Training new hires in processes, systems, and job requirements is an obvious and critical component of success. Employees need to feel confident and capable of doing their jobs if they are to be productive and engaged.

However, training isn’t onboarding (though it is perhaps the largest piece on a pie chart). Onboarding also involves proactive social integration, cultural fit, trust, and acceptance from management.

  1. Keep that personality assessment handy

Many companies use pre-employment personality assessments for selection. But why put an assessment report in a drawer after the hire when it can be a terrific platform for development? With awareness of a person’s strengths, motivations, and behavioral tendencies, it becomes much easier for management to shape coaching and mentoring strategies, provide targeted guidance, and help the new hire thrive in the company’s culture.

Even if you don’t use assessments for selection, you can still apply them during the onboarding process. Better yet, by looking at the assessment results for both the manager and the new employee, you can enhance mutual understanding, improve communication, and foster a strong partnership.

  1. Set SMART goals

New hires will struggle to succeed if they don’t know what success looks like. Therefore, development goals should be Specific, Measureable, Attainable, Relevant, and Time-bound.

Specific goals are boiled down to their most basic component and should be free of vague or moving targets (“Getting up to speed” is not specific). Measurable goals are quantifiable and not subject to the whims or moods of management. Attainable goals are realistic; during onboarding is not the time to set up a brick wall and expect the individual to crash through it. Relevant goals should relate to the job and not be an arbitrary test of persistence. Time-bound goals have reasonable, yet competitive deadlines so manager and employee can plan and pace the effort.

  1. Involve new hires in their own development

New hires tend to be “on their best behavior,” which sometimes manifests as agreeableness and letting managers take the lead in conversations. Thus, if an eager manager jumps right in and starts assembling a grand vision of success, the new hire might sit back and play a passive role to avoid appearing difficult or uncooperative.

In reality, the best, happiest employees are the ones who feel empowered and take ownership. Management should guide the development process but encourage new hires to contribute ideas, express professional goals, and, within the requirements and expectations of the given position, define their roles.

  1. Set time aside for Q&A

A good manager is tuned-in to what employees are experiencing not through some mystical gift for mindreading but simply by asking open-ended questions.
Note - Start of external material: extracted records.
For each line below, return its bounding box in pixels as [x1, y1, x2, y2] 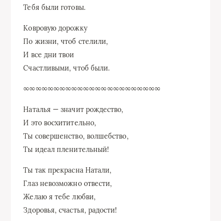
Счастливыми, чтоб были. [23, 63, 110, 73]
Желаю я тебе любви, [23, 192, 96, 201]
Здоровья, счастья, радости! [23, 205, 117, 215]
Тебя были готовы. [23, 2, 85, 12]
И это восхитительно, [23, 118, 97, 127]
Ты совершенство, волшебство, [23, 131, 129, 141]
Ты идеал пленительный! [23, 145, 110, 154]
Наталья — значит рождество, [23, 105, 124, 114]
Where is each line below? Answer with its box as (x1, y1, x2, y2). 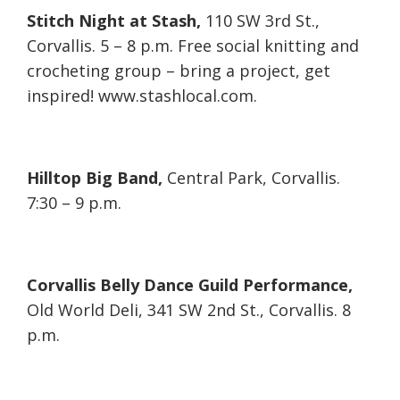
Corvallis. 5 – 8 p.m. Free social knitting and (27, 35, 359, 57)
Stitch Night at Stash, (27, 10, 201, 32)
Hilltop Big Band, (27, 167, 162, 189)
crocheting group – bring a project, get (27, 60, 330, 82)
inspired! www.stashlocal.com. (27, 85, 257, 107)
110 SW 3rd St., (201, 10, 320, 32)
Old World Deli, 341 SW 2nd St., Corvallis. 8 (27, 299, 351, 321)
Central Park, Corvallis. (162, 167, 340, 189)
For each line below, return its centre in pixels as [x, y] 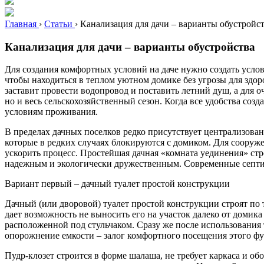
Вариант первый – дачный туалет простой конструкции [117, 184]
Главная [21, 24]
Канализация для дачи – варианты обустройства [130, 47]
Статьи [58, 24]
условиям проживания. [51, 112]
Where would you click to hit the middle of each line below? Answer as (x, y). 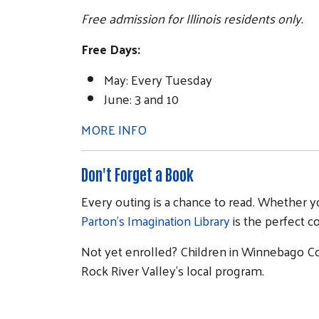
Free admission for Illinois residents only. (192, 18)
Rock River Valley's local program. (173, 270)
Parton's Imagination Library (156, 220)
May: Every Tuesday (158, 79)
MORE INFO (114, 129)
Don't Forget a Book (137, 173)
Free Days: (111, 48)
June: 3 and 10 (141, 98)
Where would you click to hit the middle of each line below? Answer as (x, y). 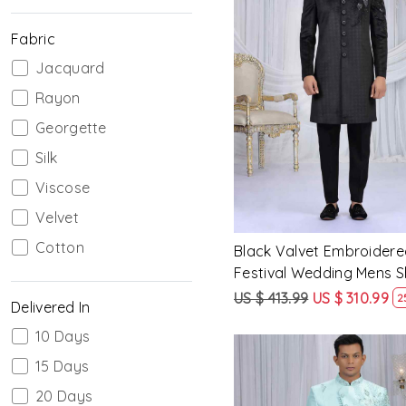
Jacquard (70, 68)
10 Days (63, 336)
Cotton (60, 247)
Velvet (57, 217)
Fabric (33, 39)
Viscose (63, 187)
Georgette (71, 127)
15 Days (63, 366)
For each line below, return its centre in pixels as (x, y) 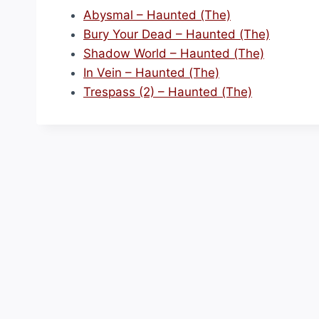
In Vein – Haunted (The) (151, 73)
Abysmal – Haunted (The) (157, 15)
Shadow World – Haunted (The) (174, 53)
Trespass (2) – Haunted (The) (168, 92)
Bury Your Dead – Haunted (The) (177, 34)
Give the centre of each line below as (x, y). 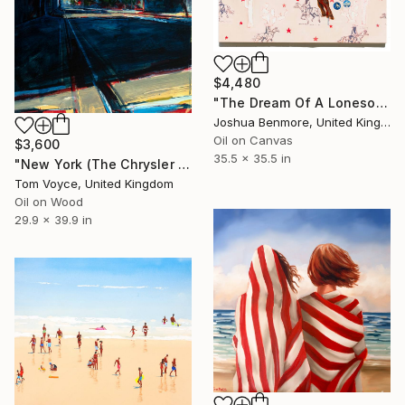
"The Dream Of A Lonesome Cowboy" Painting (381, 102)
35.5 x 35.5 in (252, 158)
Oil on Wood (49, 201)
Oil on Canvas (253, 140)
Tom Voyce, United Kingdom (94, 183)
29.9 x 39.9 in (53, 219)
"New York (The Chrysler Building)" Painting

Doing so is especially important with new and recent hires, who might not feel comfortable vocalizing their feelings. Questions can include: What do you like best about the role so far? What has been the biggest challenge or difficulty? What can I (or the company) do to help? What resources do you wish you had?

And be sure to follow through, even if the answer is “We can’t do that, but what we can do is …”

  1. Recognize that onboarding is ongoing

Though every job and company is different, a general onboarding plan might include 30-day, 60-day, and 90-day meetings to formally assess progress, adjust plans, revisit goals if necessary, and determine next steps (just remember that the purpose of these particular meetings is to provide constructive guidance, not to demand accountability).

But it shouldn’t end there. Policies and best practices need reinforcement. Company culture needs maintenance. Employee engagement needs to be monitored so management can accurately evaluate the organizational climate. In short, when new hires know management is invested in their long-term success, they are more likely to positively change and grow with the company.

If you build a successful onboarding program and implement it systematically, both the organization and new hires benefit in a multitude of ways through improved communication, increased collaboration, and a reinforcement of company culture. You’re also clearing obstacles to learning, making policies understandable, increasing productivity and engagement, reducing turnover, and, ultimately, improving business results. Isn’t all that worth a little extra effort and attention in the beginning?